Политика успешная: ведь ни в субэтносах русского народа, ни в отдельных частях этих субэтносов вплоть до ХХ века не вспыхнули самостоятельные этногенетические процессы. Вначале их гасила инерция движения, экстенсивного развития, миграции на восток: субэтносы просто не успевали концентрироваться. Впоследствии этому препятствовала объединительная политика киевских, а пуще того — московских князей и царей, использовавших, в том числе, массовое переселение подданных (например, новгородцев, псковичей и смолян — в Подмосковье и наоборот, подмосковных — в Новгород, Псков и Смоленск). Что и дало в итоге возможность на всей этой территории образоваться не многим народам типа курян, вятичей, москвичей, смолян, новгородцев и т. д., а одному народу: русскому.
Хотя в ХХ веке от нас удалось отколоть украинцев и уже почти — белорусов, все же тысячу лет это единство, пусть с перерывом, но сохранялось.
Все познается в сравнении. Вот, также сложносоставные англичане (посчитанные без валлийцев и шотландцев) тоже сумели стать единым цельным микстом после гражданской войны Алой и Белой Розы, примерно когда и мы. И этот кельтско-германский микст оказался на поверку генетически весьма гомогенным. Германцы, пожалуй, микшировались на востоке со славянами не меньше, чем мы — с финнами, и их смешение окончилось гораздо позже, а местами (в области лужичан) и вовсе не закончилось. Но и германо-славянский микст не сильно повлиял на их гомогенность. Итак, по своей гетерогенности славяно-финский микст априори не может значительно превосходить кельтско-германский, а тем более германо-славянский микст. Уверенно: не в нем причина нашей повышенной, по сравнению с англичанами и немцами, гетерогенности.
А вот французы, к примеру, — микст, который цельным так и не стал, а теперь уже и вряд ли когда-нибудь станет после чудовищных этнически чуждых вливаний. То же итальянцы, где иноэтнический сепаратизм северных провинций недаром растет с каждым годом. Некоторые финны (удмурты, мари, мордва) — тоже микст; еще более древний, чем мы, притом местами европеоидно-монголоидный с дотатарских времен, подразделенность их популяций бросается в глаза и даже отражена в этнонимах (мордва мокша и эрьзя, луговые и лесные черемисы и пр.).

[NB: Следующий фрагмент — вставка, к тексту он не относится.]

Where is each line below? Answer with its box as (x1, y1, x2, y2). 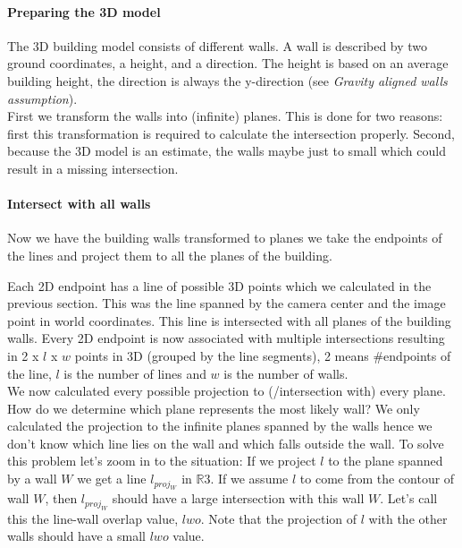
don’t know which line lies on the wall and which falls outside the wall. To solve (7, 433, 444, 452)
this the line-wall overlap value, (7, 509, 179, 527)
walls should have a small (7, 527, 146, 545)
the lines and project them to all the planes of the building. (7, 245, 332, 264)
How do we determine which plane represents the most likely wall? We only (7, 398, 420, 417)
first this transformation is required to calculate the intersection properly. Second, (7, 124, 455, 142)
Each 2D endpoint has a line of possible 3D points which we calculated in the (7, 276, 432, 295)
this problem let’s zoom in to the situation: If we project (7, 451, 316, 470)
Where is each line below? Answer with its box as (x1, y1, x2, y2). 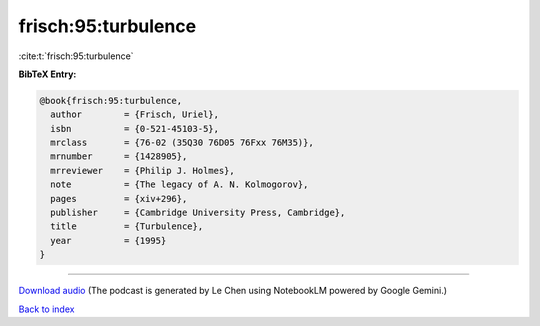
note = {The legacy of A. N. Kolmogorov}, (50, 179, 309, 190)
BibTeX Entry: (18, 68, 77, 80)
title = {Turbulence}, (50, 221, 204, 232)
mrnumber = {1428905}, (50, 151, 188, 162)
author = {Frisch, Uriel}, (50, 109, 220, 120)
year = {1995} (50, 235, 167, 246)
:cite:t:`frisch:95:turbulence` (18, 50, 134, 62)
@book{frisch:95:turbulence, (39, 95, 183, 106)

На этом фоне наша русская гетерогенность, искусственно, на мой взгляд, преувеличенная Балановскими из-за неправильно очерченного ареала исследования, не вызывает на практике таких тревог о возможном распаде этничности, как французская или итальянская, вроде бы формально меньшая, чем у нас. Не говоря уж об американцах, которым только ленивый не пророчит развал по расово-этническим границам. Так что можно отчасти согласиться с Балановскими: «Говорить о некой исконной чистоте русского антропологического типа и исходной однородности русского генофонда — как, впрочем, и генофонда любого другого народа — не приходится» (48).
Да, русские в общем — не совсем чистые славяне (хотя чистые европеоиды) по меньшей мере с III–V вв., а то и с более ранних времен. Но в этом нет угрозы нашей этничности. Ведь главное: уже самое раннее с XII, а самое позднее с XIV века мы существуем как сложившееся единое этническое целое. Мы сложносоставной, но единый народ с общей (восточнославянской) биологической основой. И какой бы то ни было субстратный след в нашем генофонде уже давным-давно потерял для нас всякое значение, кроме чисто академического. Если, конечно, не пытаться его искусственно раздувать, преувеличивать и превращать в яблоко раздора. От чего, к сожалению, не свободна, на мой взгляд, книга Балановских.
РЕКОМЕНДАЦИИ
или дефекта, ибо сам эффект,
благодаря причине, дефективен.
Мы подошли к главному, ради чего книга если не пишется, то читается. К рекомендациям, логически вытекающим из констатаций. Констатации авторов далеко не всегда меня удовлетворяли, такое же отношение вызвали и рекомендации.
Но вначале необходимо сказать о той альтернативе, которую предлагает судьба народам, желающим жить. Эту альтернативу нам также дает книга Балановских: в ней приведено на выбор два примера, предельно красноречивых.
С одной стороны, ссылаясь на специальные исследования, авторы рассказывают нам о жуткой судьбе генофонда, некогда расположенного на территории современного Казахстана. Тот факт, что Балановские в своей манере принимают политические границы за расово-этнические, биологические, отчасти обесценивает вывод, но он все-таки слишком выразителен, чтобы не поразить наше воображение даже в таком виде.